● PROBLEM: Your task is to set down the records below again, exactly.

○ ○ ○ ○

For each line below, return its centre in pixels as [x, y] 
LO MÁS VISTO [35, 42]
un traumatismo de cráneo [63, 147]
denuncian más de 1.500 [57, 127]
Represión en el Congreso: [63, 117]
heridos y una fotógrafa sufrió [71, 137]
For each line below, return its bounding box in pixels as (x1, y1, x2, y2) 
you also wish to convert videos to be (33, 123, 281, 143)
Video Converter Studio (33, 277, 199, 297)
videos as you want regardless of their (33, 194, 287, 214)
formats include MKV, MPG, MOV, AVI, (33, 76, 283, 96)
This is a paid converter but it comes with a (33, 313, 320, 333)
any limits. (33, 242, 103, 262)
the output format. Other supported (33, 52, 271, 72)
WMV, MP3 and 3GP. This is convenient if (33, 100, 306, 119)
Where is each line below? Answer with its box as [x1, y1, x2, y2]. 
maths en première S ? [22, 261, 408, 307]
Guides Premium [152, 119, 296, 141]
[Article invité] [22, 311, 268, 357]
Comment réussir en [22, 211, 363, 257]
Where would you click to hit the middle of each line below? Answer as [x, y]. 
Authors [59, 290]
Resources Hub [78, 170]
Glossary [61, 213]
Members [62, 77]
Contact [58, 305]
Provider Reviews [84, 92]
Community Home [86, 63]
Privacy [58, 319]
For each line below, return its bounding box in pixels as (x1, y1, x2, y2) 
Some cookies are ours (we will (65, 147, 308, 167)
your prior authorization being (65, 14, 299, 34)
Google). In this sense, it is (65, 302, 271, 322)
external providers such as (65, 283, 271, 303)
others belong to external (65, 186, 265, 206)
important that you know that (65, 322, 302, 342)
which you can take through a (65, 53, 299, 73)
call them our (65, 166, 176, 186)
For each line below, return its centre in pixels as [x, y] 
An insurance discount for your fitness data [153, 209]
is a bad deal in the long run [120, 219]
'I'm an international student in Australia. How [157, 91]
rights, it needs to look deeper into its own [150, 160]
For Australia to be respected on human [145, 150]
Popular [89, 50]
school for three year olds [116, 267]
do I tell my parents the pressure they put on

○ ○ ○ ○

● SOLVED PROBLEM:
For each line below, return its centre in pixels as [x, y] 
LO MÁS VISTO [35, 42]
un traumatismo de cráneo [63, 147]
denuncian más de 1.500 [57, 127]
Represión en el Congreso: [63, 117]
heridos y una fotógrafa sufrió [71, 137]
For each line below, return its bounding box in pixels as (x1, y1, x2, y2) 
you also wish to convert videos to be (33, 123, 281, 143)
Video Converter Studio (33, 277, 199, 297)
videos as you want regardless of their (33, 194, 287, 214)
formats include MKV, MPG, MOV, AVI, (33, 76, 283, 96)
This is a paid converter but it comes with a (33, 313, 320, 333)
any limits. (33, 242, 103, 262)
the output format. Other supported (33, 52, 271, 72)
WMV, MP3 and 3GP. This is convenient if (33, 100, 306, 119)
Where is each line below? Answer with its box as [x1, y1, x2, y2]. 
maths en première S ? [22, 261, 408, 307]
Guides Premium [152, 119, 296, 141]
[Article invité] [22, 311, 268, 357]
Comment réussir en [22, 211, 363, 257]
Where would you click to hit the middle of each line below? Answer as [x, y]. 
Authors [59, 290]
Resources Hub [78, 170]
Glossary [61, 213]
Members [62, 77]
Contact [58, 305]
Provider Reviews [84, 92]
Community Home [86, 63]
Privacy [58, 319]
For each line below, return its bounding box in pixels as (x1, y1, x2, y2) 
Some cookies are ours (we will (65, 147, 308, 167)
your prior authorization being (65, 14, 299, 34)
Google). In this sense, it is (65, 302, 271, 322)
external providers such as (65, 283, 271, 303)
others belong to external (65, 186, 265, 206)
important that you know that (65, 322, 302, 342)
which you can take through a (65, 53, 299, 73)
call them our (65, 166, 176, 186)
For each line below, return its centre in pixels as [x, y] 
An insurance discount for your fitness data [153, 209]
is a bad deal in the long run [120, 219]
'I'm an international student in Australia. How [157, 91]
rights, it needs to look deeper into its own [150, 160]
For Australia to be respected on human [145, 150]
Popular [89, 50]
school for three year olds [116, 267]
do I tell my parents the pressure they put on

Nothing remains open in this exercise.